The bill is therefore deficient and shows no reversible error.

It is next urged that since Estabrooks did not identify the party who searched him, the testimony is insufficient to sustain a conviction.

We overrule this contention.

We also overrule the further contention that there is not sufficient evidence to corroborate the testimony of the accomplice witness Nolen.

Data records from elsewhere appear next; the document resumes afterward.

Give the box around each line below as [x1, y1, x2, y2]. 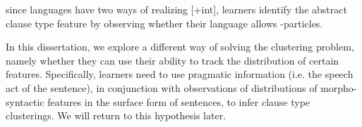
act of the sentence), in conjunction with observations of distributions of [6, 80, 318, 95]
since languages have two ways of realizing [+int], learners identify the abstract [6, 2, 347, 16]
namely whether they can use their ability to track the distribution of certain [6, 53, 339, 67]
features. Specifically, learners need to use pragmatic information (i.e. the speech [6, 67, 354, 81]
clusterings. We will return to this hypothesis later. [6, 108, 227, 123]
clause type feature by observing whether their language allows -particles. [6, 15, 323, 30]
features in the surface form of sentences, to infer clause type [47, 94, 310, 109]
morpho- [320, 80, 357, 95]
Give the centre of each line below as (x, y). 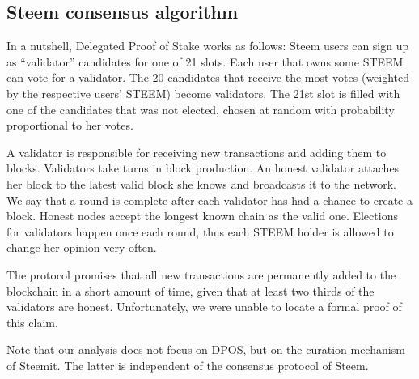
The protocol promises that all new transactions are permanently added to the (201, 274)
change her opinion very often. (82, 247)
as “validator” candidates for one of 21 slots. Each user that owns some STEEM (205, 61)
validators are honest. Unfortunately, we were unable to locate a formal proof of (204, 307)
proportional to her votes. (70, 125)
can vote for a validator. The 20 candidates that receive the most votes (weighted (208, 77)
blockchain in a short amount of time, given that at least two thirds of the (190, 290)
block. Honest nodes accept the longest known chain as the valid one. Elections (202, 216)
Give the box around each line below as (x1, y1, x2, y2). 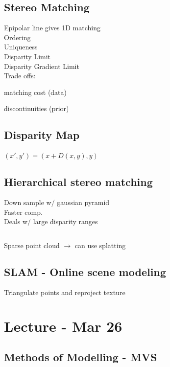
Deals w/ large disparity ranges (4, 216, 98, 227)
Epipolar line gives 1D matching (4, 23, 100, 33)
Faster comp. (4, 206, 43, 217)
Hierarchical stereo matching (4, 174, 153, 189)
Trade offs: (4, 70, 36, 81)
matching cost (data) (4, 87, 67, 97)
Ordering (4, 32, 31, 42)
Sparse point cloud (4, 240, 60, 251)
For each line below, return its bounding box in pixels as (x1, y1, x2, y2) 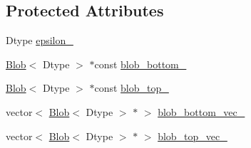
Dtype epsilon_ (6, 33, 73, 48)
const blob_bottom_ (94, 56, 187, 71)
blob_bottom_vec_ (158, 104, 245, 119)
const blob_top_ (94, 80, 169, 95)
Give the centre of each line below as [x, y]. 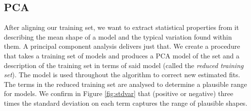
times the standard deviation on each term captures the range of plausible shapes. [126, 103]
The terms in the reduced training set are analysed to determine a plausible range [125, 84]
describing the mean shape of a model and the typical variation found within [118, 36]
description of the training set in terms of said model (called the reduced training [124, 65]
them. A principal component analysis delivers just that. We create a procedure [122, 46]
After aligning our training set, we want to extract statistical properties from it [122, 27]
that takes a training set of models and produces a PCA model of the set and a [122, 55]
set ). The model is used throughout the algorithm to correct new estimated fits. [122, 75]
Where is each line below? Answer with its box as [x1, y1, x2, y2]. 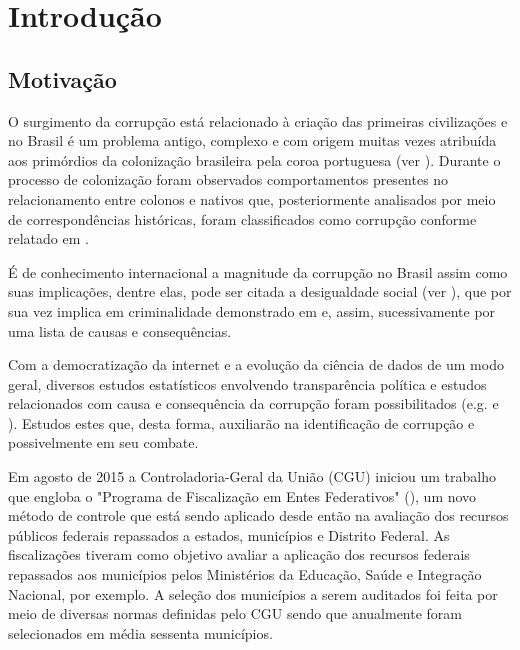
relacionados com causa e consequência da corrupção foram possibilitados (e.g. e [8, 393, 499, 414]
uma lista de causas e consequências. [8, 320, 232, 341]
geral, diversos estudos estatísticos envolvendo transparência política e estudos [8, 373, 487, 394]
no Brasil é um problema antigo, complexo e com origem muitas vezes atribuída [8, 130, 497, 151]
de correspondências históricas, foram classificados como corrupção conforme [8, 208, 477, 229]
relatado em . [8, 228, 89, 249]
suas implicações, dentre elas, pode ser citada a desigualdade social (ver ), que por [8, 281, 512, 302]
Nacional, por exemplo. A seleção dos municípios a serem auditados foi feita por [8, 583, 498, 604]
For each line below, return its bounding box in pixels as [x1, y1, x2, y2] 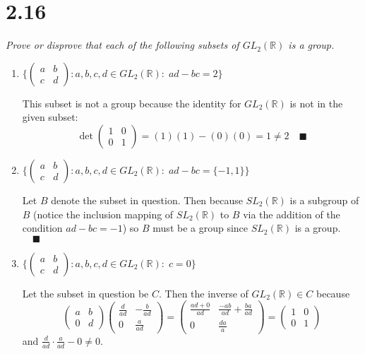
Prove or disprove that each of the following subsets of [6, 37, 239, 52]
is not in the [289, 95, 343, 110]
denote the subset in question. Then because [51, 192, 243, 207]
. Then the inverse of [159, 285, 249, 300]
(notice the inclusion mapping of [33, 206, 174, 221]
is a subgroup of [289, 192, 359, 207]
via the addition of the [243, 206, 340, 221]
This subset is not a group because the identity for [22, 95, 241, 110]
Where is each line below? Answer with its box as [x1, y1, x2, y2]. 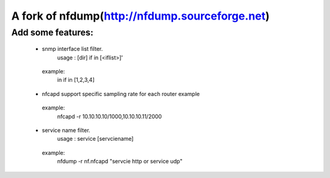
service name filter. [42, 126, 91, 134]
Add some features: [11, 27, 94, 38]
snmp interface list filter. [42, 45, 103, 53]
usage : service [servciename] [57, 135, 134, 143]
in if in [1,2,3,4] [57, 76, 95, 84]
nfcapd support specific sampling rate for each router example [42, 90, 200, 97]
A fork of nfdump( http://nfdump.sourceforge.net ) [11, 9, 270, 23]
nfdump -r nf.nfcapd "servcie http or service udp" [57, 158, 183, 165]
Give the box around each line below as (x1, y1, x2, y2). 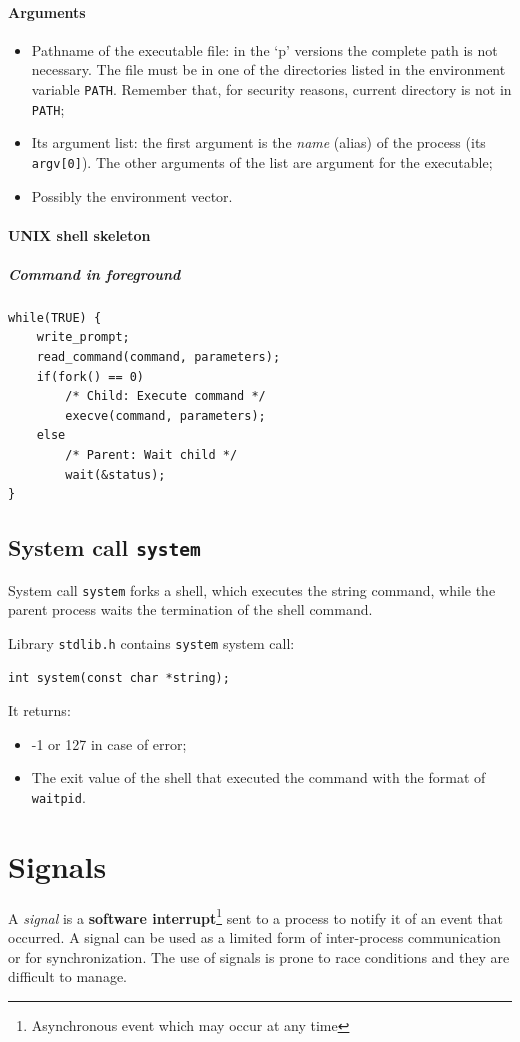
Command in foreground (8, 263, 181, 284)
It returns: (8, 700, 71, 721)
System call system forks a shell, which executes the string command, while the (8, 579, 496, 600)
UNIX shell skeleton (8, 224, 151, 245)
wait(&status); (65, 467, 166, 482)
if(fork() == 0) (36, 369, 145, 384)
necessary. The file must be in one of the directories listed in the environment (31, 59, 506, 80)
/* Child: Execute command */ (65, 389, 266, 404)
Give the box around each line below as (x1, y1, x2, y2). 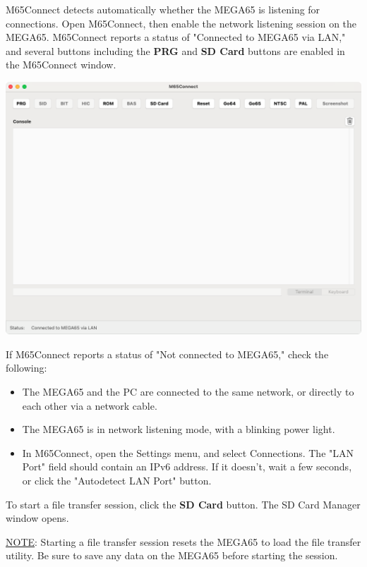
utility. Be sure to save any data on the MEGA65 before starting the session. (6, 548, 338, 563)
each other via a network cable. (22, 398, 157, 413)
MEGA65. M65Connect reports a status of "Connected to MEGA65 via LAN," (6, 30, 346, 44)
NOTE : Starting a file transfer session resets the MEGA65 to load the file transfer (6, 534, 361, 549)
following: (6, 360, 47, 375)
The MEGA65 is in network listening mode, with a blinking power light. (22, 422, 335, 437)
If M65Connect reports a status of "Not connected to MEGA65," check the (6, 346, 329, 361)
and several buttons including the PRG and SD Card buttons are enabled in (6, 43, 345, 58)
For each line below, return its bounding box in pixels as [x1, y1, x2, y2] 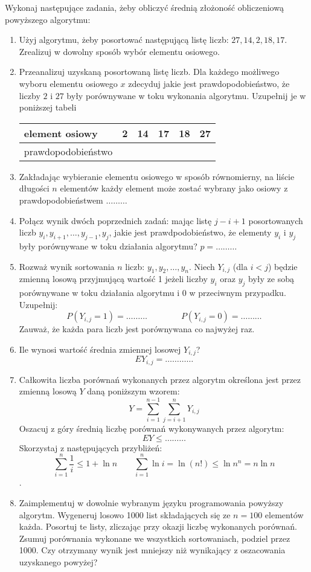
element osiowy [24, 126, 98, 140]
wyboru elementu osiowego [19, 77, 118, 89]
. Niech [188, 260, 215, 272]
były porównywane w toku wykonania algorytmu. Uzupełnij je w [66, 89, 306, 101]
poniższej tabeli [19, 101, 77, 114]
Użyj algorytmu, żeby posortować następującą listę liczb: [19, 33, 229, 46]
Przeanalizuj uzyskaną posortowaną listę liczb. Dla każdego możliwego [19, 65, 280, 78]
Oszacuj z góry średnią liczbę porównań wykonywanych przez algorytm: [19, 422, 284, 435]

As we view the evidence, the jury was warranted in finding that appellant acted as a principal with David H. Spradlin in the commission of the offense.

No error appearing, the judgment is affirmed.

Opinion approved by the court.






Rehearing

*620on motion for rehearing

MORRISON, Judge.

Appellant again forcefully contends that the testimony of the accomplice witness was not corroborated, and we have reexamined the record in the light of this contention. The injured party Estabrooks and the witness Vornkahl identified the appellant as one of the men in the pick-up who gave him the “ride” to the scene of the robbery. Even though, because of darkness, Estabrooks was unable to identify the one who actually pointed the gun at him at the time the property was taken from his person, we think the evidence is clear that appellant participated in the robbery as a principal.

It will be noted that the court instructed the jury not to consider a portion of the attorney’s argument objected to, and no further request to the court appears to have been made. For the appellant to here complain, he must show that he called upon the trial court to act and that the court failed to respond.

Appellant’s motion for rehearing is overruled.